On the Intercontinental Exchange (ICE), brent crude for August delivery rose 0.34 or 0.55% to 63.36 a barrel. Brent futures wavered on Monday between 62.11 and 63.74. The spread between the international and U.S. domestic benchmarks of crude fell to 2.99, below Friday’s level of $3.09.

Hedge fund and other money market fund investors trimmed WTI short wagers 4.3% for the five-day period that ended on June 16, while reducing long wagers by 0.2%, resulting in a 0.8% gain in net long positions, according to data compiled by the U.S. Commodities Futures Trading Commission. The spread between December and August WTI futures stood at 1.48, as July futures expired on Monday.

Energy traders remain focused on a glut of oversupply in global markets, following market-moving comments from Saudi Arabia oil minister Ali Al-Naimi last week. Weeks after Opec elected to maintain its production ceiling at its current level above 30 million barrels, Al-Naimi said his country has roughly 2 million barrels of daily reserves and is ready to increase production if demand spikes.

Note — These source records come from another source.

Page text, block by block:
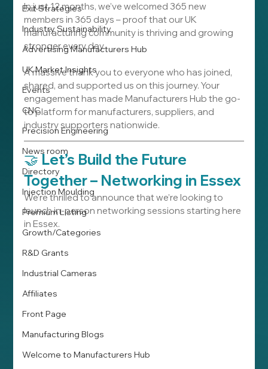
Exit Strategies
Industry Sustainability
Advertising Manufacturers Hub
UK Market Insights
Events
CNC
Precision Engineering
News room
Directory
Injection Moulding
Premium Listing
Growth/Categories
R&D Grants
Industrial Cameras
Affiliates
Front Page
Manufacturing Blogs
Welcome to Manufacturers Hub
In just 12 months, we’ve welcomed 365 new
members in 365 days – proof that our UK
manufacturing community is thriving and growing
stronger every day.
A massive thank you to everyone who has joined,
shared, and supported us on this journey. Your
engagement has made Manufacturers Hub the go-
to platform for manufacturers, suppliers, and
industry supporters nationwide.
🤝 Let’s Build the Future
Together – Networking in Essex
We’re thrilled to announce that we’re looking to
launch in-person networking sessions starting here
in Essex.
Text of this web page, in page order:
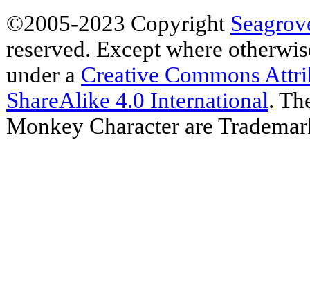
©2005-2023 Copyright
reserved. Except where
under a Creative Commons
ShareAlike 4.0 International.
Monkey Character are
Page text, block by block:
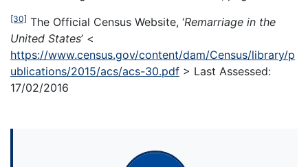
[30] The Official Census Website, ‘Remarriage in the
United States’ <
https://www.census.gov/content/dam/Census/library/p
ublications/2015/acs/acs-30.pdf > Last Assessed:
17/02/2016
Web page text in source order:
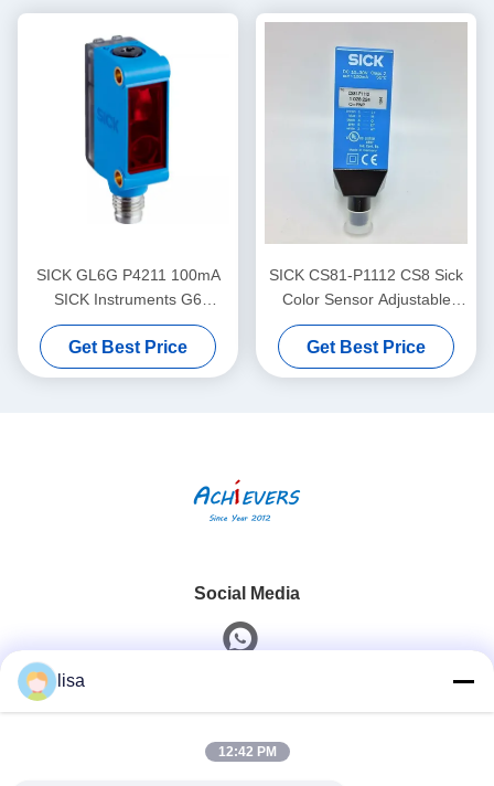
SICK GL6G P4211 100mA
SICK Instruments G6
Miniature Photoelectric
Sensors Visible Red Light
Get Best Price
SICK CS81-P1112 CS8 Sick
Color Sensor Adjustable
Switching Frequency
Get Best Price
Social Media
lisa
12:42 PM
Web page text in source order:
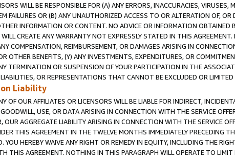
WILL BE RESPONSIBLE FOR (A) ANY ERRORS, INACCURACIES,
FAILURES OR (B) ANY UNAUTHORIZED ACCESS TO OR ALTERATION OF,
INFORMATION OR CONTENT. NO ADVICE OR INFORMATION
WILL CREATE ANY WARRANTY NOT EXPRESSLY STATED IN THIS
COMPENSATION, REIMBURSEMENT, OR DAMAGES ARISING IN
OTHER BENEFITS, (Y) ANY INVESTMENTS, EXPENDITURES, OR
TERMINATION OR SUSPENSION OF YOUR PARTICIPATION IN THE
OR REPRESENTATIONS THAT CANNOT BE EXCLUDED OR LIMITED
Liability
OF OUR AFFILIATES OR LICENSORS WILL BE LIABLE FOR INDIRECT,
USE, OR DATA ARISING IN CONNECTION WITH THE SERVICE
OUR AGGREGATE LIABILITY ARISING IN CONNECTION WITH THE SERVICE
THIS AGREEMENT IN THE TWELVE MONTHS IMMEDIATELY PRECEDING
YOU HEREBY WAIVE ANY RIGHT OR REMEDY IN EQUITY, INCLUDING THE
THIS AGREEMENT. NOTHING IN THIS PARAGRAPH WILL OPERATE TO
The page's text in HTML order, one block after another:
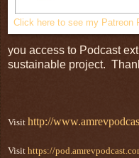
Click here to see my Patreon
you access to Podcast
sustainable project.
Visit http://
Visit https://
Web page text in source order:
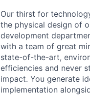
Our thirst for
the physical design of
development
with a team of great
state-of-the-art,
efficiencies and never
impact. You generate
implementation
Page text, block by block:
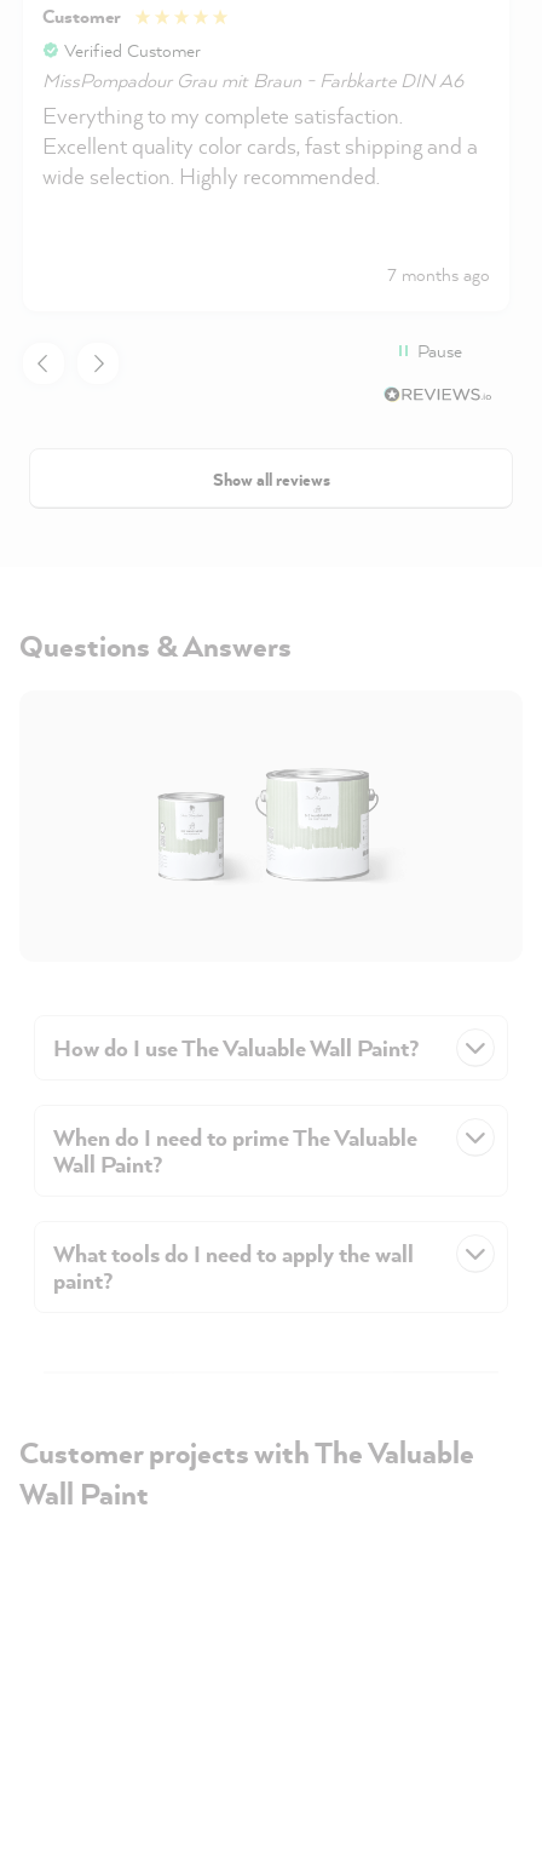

At the same time, the U.S. Energy Information Administration (EIA) projects U.S. output to average 9.4 million barrels per day in 2015, before declining to 9.3 million bpd. In May, Opec pumped its highest level of crude since October, 2012, in an effort to depress prices and dominate market share.

On Friday, oil services firm Baker Hughes (NYSE:BHI) said the U.S. oil rig count for the week of June 12 fell by four to 631, marking the 28th consecutive week of weekly declines. U.S. oil rigs are now at their lowest level since August, 2010.

Elsewhere, EUR/USD fell mildly 0.09% to 1.1343 as the dollar gained more than 0.20%, amid positive developments in longstanding Greek Debt negotiations. Leaders are optimistic that a deal between Greece and its international creditors could be reached later this week after the cash-strapped nation reportedly made concessions on early retirement and Value Added Taxes on electricity. A deal could unlock critical aid on the final €7.2 billion tranche of a €240 billion bailout deemed necessary for Greece to stave off bankruptcy.

Dollar-denominated commodities such as crude become more expensive for foreign purchasers when the dollar appreciates.